Here’s how local business groups look to spend $2 million in COVID-19 relief money

The Advocate

BRAC and Visit Baton Rouge are expected to each receive a $1 million federal grant from the city-parish to support economic development and tourism.

The $2 million is coming from the $73 million allocated to East Baton Rouge through the American Rescue Plan Act. 

Baton Rouge metro council is holding a public hearing about the budget for the federal funding on Oct. 27. It was not clear exactly when the money would be released but it must be spent by the end of 2026. 

The money has not yet been distributed yet so it’s early in the process but the leader of Visit Baton Rouge is interested in attracting more tourists. 

“The industry has been hit very hard and we’re not sure when the industry will rebound to where it was in 2019,” said Paul Arrigo, CEO of Visit Baton Rouge. 

Visit Baton Rouge’s annual budget is between $5 million and $7 million so a one-time cash influx is a sizable chunk. 

Early predictions during the coronavirus pandemic was that there wouldn’t be meaningful recovery until 2025. 

“We have rebounded particularly with leisure travel because people had stimulus money,” Arrigo said. “Every destination is receiving a certain amount so we’re competing with them.”

Arrigo said Visit Baton Rouge is in the beginning stages of determining what it will do with the money. In general, the organization wants to increase the number of travelers through advertising, first those within driving distance of Baton Rouge, then the larger domestic market and eventually the international market once again.
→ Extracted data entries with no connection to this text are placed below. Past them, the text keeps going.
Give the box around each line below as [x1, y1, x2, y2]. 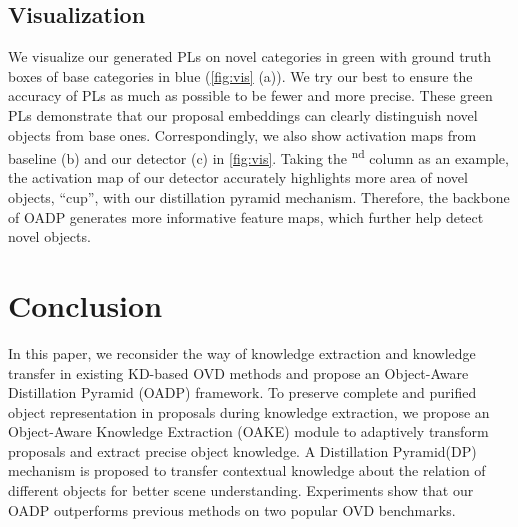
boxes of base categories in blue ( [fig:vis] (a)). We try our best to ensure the [8, 65, 473, 86]
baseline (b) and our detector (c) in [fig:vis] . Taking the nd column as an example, [8, 145, 509, 168]
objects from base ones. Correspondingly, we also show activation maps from [8, 124, 477, 145]
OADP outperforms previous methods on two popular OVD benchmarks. [8, 499, 456, 520]
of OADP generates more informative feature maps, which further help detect [8, 206, 484, 227]
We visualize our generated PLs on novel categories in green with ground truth [8, 46, 492, 67]
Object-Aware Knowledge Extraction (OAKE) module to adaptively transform [8, 421, 489, 442]
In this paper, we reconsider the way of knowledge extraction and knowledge [8, 342, 476, 363]
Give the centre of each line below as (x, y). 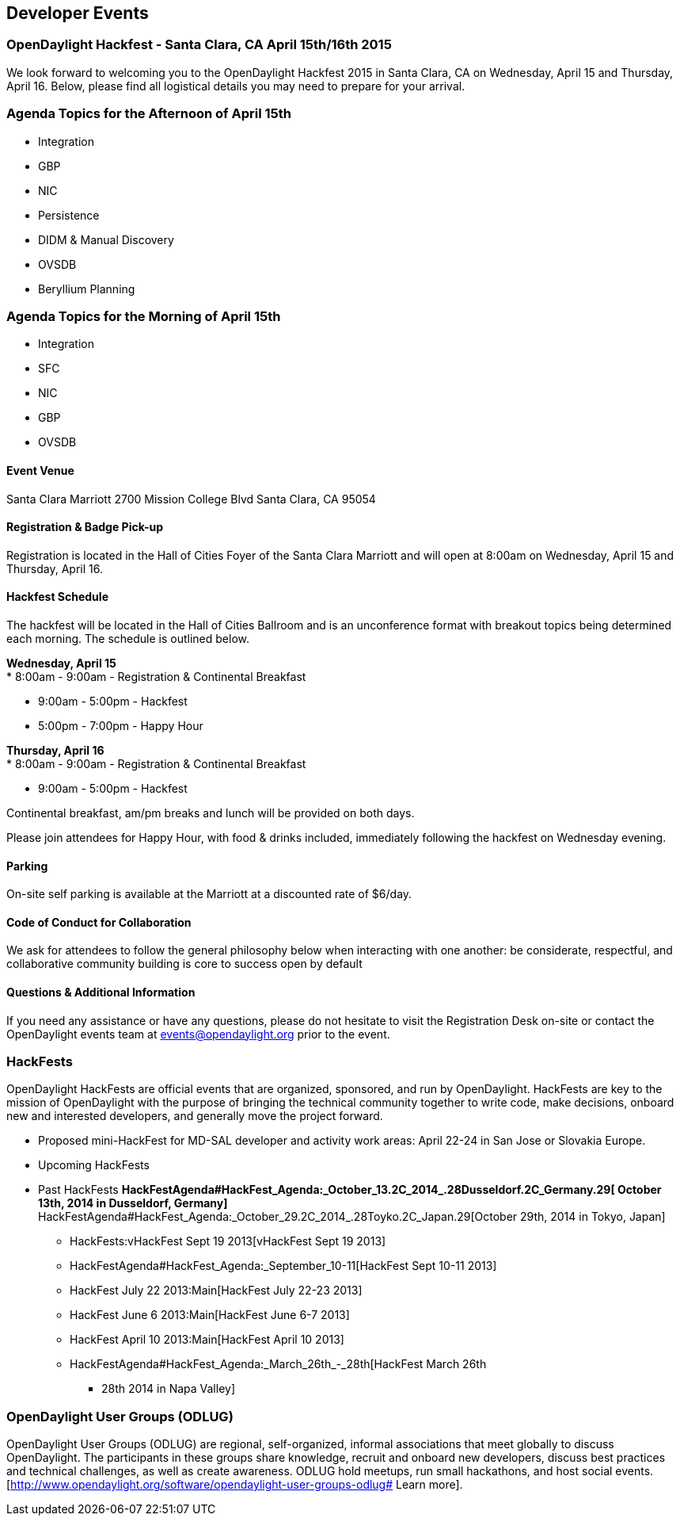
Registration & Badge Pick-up (85, 527)
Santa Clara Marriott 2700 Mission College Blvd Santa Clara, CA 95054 (191, 499)
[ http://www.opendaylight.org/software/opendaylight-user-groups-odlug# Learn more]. (235, 1485)
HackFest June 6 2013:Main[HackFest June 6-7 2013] (210, 1315)
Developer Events (78, 13)
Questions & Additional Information (101, 992)
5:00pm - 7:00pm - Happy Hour (121, 725)
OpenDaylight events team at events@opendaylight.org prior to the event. (198, 1034)
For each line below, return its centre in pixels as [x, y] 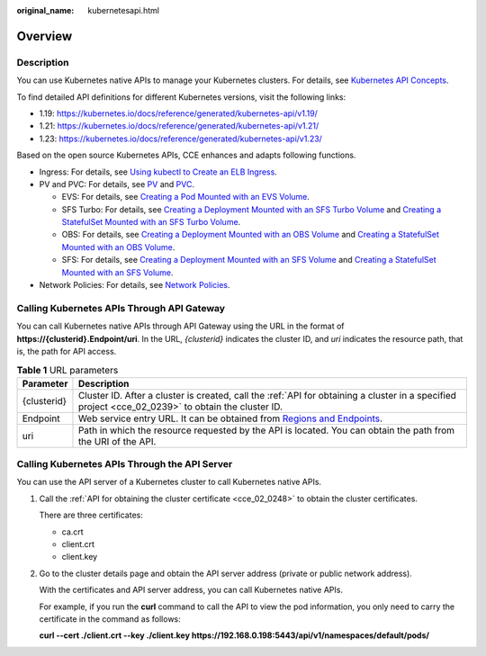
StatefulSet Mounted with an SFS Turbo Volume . [151, 222]
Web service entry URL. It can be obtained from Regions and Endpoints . [230, 418]
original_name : [45, 10]
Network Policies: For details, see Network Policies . [135, 285]
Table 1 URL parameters [67, 370]
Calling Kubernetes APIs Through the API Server [125, 464]
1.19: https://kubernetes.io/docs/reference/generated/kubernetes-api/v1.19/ [179, 113]
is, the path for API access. [67, 351]
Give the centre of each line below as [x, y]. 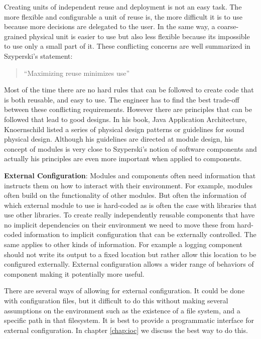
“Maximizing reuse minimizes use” [77, 73]
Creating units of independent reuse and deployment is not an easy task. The [123, 7]
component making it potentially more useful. [74, 273]
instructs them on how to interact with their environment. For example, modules [128, 185]
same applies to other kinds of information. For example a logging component [123, 244]
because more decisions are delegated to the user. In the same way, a [110, 26]
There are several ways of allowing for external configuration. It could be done [124, 291]
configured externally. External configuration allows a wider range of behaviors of [129, 264]

Visit Baton Rouge wants to draw more outdoor sporting events which brought in crowds during the pandemic. 

BRAC expects to work with Visit Baton Rouge on a plan to entice more people to move to the market and help unemployed residents get back in the workforce.

“Talent shortages are real,” said Adam Knapp, CEO of the Baton Rouge Area Chamber. 

There are more than 30,000 job openings in Baton Rouge even though there are 20,000 fewer jobs in the market than before the pandemic, Knapp said. 

“These dollars will help address an enormous need and opportunity that benefits everyone in the parish,” Knapp said.